A senhora Houston procurou atrás da secretária e tirou para fora um punhado de revistas, a COSMO girl, a Seventeen, a Glamour, Mademoiselle, a Essence, a Allure... e deu-as a Kelly.
Kelly ficou a olhar para elas.
- E o que é que eu faço com isto?
- Alguma vez pensaste em vir a ser modelo?
- Não.
- Vê estas revistas.

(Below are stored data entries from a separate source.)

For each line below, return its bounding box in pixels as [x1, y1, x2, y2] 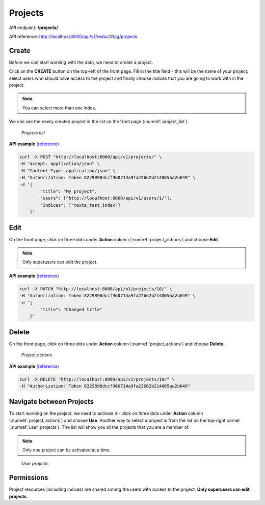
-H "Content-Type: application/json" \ [19, 168, 115, 173]
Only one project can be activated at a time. [22, 447, 111, 453]
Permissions [9, 473, 49, 482]
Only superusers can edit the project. [22, 259, 98, 265]
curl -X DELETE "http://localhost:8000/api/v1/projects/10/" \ [19, 377, 175, 382]
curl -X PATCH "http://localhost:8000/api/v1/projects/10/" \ [19, 286, 172, 291]
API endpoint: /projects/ [9, 25, 58, 31]
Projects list [21, 129, 45, 135]
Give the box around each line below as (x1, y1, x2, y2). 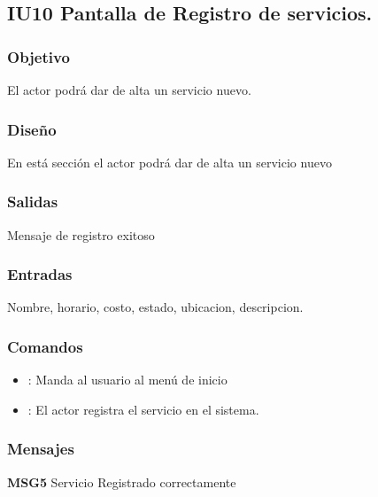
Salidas (7, 190, 58, 213)
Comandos (7, 335, 83, 357)
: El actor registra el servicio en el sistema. (27, 400, 259, 418)
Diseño (7, 118, 57, 140)
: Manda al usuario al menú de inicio (27, 370, 228, 389)
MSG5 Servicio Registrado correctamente (7, 472, 236, 491)
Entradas (7, 263, 73, 285)
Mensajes (7, 438, 74, 460)
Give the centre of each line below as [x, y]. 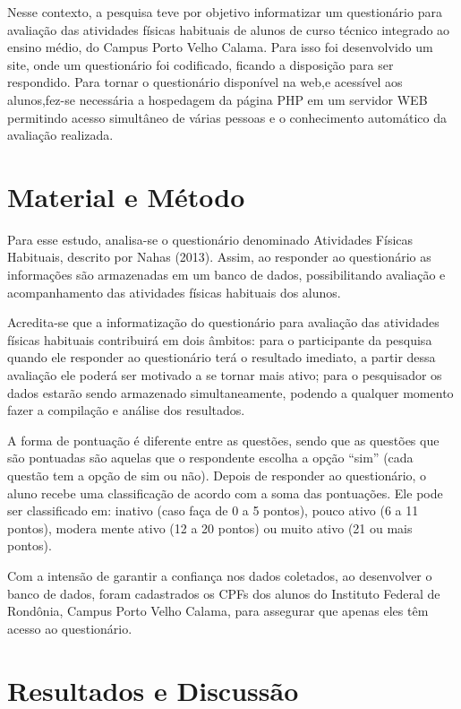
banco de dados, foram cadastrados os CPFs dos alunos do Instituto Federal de [224, 593]
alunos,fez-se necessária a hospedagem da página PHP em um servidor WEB [218, 99]
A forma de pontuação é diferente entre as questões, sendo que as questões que [223, 440]
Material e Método [126, 196]
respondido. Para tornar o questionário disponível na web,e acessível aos [205, 82]
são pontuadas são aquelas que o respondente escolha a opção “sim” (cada [210, 458]
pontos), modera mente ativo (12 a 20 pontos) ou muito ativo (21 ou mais [210, 527]
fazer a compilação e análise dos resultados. [126, 410]
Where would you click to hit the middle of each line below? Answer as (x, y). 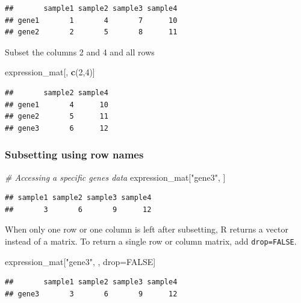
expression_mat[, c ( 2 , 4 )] (50, 72)
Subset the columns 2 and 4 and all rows (80, 52)
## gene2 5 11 (57, 117)
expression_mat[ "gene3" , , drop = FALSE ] (80, 261)
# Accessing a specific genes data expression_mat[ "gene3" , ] (115, 177)
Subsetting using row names (74, 155)
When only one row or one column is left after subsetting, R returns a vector (147, 229)
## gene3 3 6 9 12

Depois diz-me se te deram algumas idéia sobre como trazeres a magia para a tua vida.
Ela tem boas intenções, pensou Kelly , mas não compreende.
- Muito obrigada, senhora Houston. Assim farei.
Para a semana vou começar à procura de um emprego. Kelly levou as revistas para a pensão e enfiou-as num canto e esqueceu-as. Passou a tarde a cumprir as suas tarefas.
Quando, nessa noite, se preparava para se meter na cama, exausta, lembrou-se das revistas que a senhora Houston lhe dera. Pegou numas por pura curiosidade e começou a folheá-las. Era todo um outro mundo. Os modelos maravilhosamente vestidos, com homens elegantes a seu lado, em Londres e Paris e em locais exóticos por i todo o mundo. De repente, Kelly sentiu uma enorme vontade a crescer! dentro de si. Rapidamente vestiu um robe e atravessou o átrio na direcção da casa de banho.
Estudou-se no espelho. Bom, talvez fosse atraente. Era o que todos lhe diziam. Mas, mesmo que seja verdade, pensou Kelly, eu não tenho qualquer experiência. Pensou na sua vida futura em Filadélfia e olhou-se mais uma vez no espelho. Todos têm que começar por algum lado. Tu tens de ser o mágico, faz a tua própria magia.
Na manhã seguinte bem cedo, Kelly apareceu na biblioteca para falar com a senhora Houston.
Esta ficou espantada ao vê-la ali tão cedo.
- Bom dia, Kelly. Tiveste oportunidade de dar uma olhadela às revistas?
- Tive. - Kelly respirou fundo. - Gostava de tentar ser modelo.
O problema é que não faço a mínima idéia por onde começar.
A senhora Houston sorriu.
- Mas eu faço. Andei a consultar a lista telefônica de Nova Iorque.
Não disseste que gostarias de sair desta cidade? - A senhora Houston pegou numa folha de papel datilografada que tirou de dentro da bolsa e deu-a a Kelly. - Aqui tens uma lista das dozes principais agências de modelos em Manhattan, com as moradas e os números de telefone. - E apertou a mão de Kelly. - Começa pela do topo.
Kelly estava atordoada.
- Eu... Eu não sei como lhe agradecer...
- Eu digo-te como. Faz com que eu veja a tua fotografia nestas revistas.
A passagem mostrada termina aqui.